Activity
The required output is the line containing "the fact that the support of (102, 59)" followed by each line through the end of the data below, repeated exactly and with nothing added.

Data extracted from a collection
----------------------------------------

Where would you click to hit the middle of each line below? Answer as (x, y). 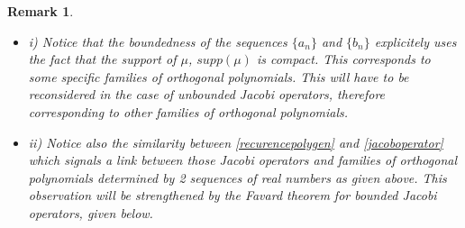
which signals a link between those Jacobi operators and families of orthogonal (242, 160)
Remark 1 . (41, 11)
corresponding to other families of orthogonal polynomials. (188, 111)
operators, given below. (91, 212)
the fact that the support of (102, 59)
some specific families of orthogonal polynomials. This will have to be (219, 76)
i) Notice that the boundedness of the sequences (158, 41)
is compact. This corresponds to (343, 59)

----------------------------------------

Solution to this exercise
the fact that the support of (102, 59)
some specific families of orthogonal polynomials. This will have to be (219, 76)
i) Notice that the boundedness of the sequences (158, 41)
is compact. This corresponds to (343, 59)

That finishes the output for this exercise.